**Materials provided**
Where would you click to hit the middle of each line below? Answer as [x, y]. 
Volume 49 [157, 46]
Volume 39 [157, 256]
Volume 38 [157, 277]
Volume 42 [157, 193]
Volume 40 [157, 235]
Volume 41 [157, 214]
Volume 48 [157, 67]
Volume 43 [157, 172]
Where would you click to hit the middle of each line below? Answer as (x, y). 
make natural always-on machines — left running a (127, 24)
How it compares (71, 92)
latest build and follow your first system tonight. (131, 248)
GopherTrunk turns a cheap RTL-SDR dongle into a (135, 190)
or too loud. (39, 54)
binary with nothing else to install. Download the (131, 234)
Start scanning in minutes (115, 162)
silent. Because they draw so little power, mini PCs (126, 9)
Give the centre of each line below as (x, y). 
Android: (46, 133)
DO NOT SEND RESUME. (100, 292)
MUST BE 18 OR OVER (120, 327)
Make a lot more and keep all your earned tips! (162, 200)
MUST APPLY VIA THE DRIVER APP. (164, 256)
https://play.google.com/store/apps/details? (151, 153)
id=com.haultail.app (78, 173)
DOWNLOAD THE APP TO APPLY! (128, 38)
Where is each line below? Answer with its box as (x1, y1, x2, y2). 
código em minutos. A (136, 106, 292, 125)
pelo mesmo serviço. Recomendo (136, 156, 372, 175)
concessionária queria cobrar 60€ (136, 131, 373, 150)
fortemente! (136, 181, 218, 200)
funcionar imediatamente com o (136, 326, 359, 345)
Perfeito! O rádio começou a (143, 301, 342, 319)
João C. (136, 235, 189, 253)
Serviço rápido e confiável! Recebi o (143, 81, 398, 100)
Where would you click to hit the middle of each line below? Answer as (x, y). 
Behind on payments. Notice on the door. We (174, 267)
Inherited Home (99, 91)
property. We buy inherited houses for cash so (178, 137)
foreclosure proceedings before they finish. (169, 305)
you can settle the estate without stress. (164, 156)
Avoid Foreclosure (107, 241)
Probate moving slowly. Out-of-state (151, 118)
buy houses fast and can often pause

**What you have to do**
All that is wanted is the lines from the one containing "concessionária queria cobrar" through the last line of the records, restated word for word.

**Finished exercise**
concessionária queria cobrar 60€ (136, 131, 373, 150)
fortemente! (136, 181, 218, 200)
funcionar imediatamente com o (136, 326, 359, 345)
Perfeito! O rádio começou a (143, 301, 342, 319)
João C. (136, 235, 189, 253)
Serviço rápido e confiável! Recebi o (143, 81, 398, 100)
Where would you click to hit the middle of each line below? Answer as (x, y). 
Behind on payments. Notice on the door. We (174, 267)
Inherited Home (99, 91)
property. We buy inherited houses for cash so (178, 137)
foreclosure proceedings before they finish. (169, 305)
you can settle the estate without stress. (164, 156)
Avoid Foreclosure (107, 241)
Probate moving slowly. Out-of-state (151, 118)
buy houses fast and can often pause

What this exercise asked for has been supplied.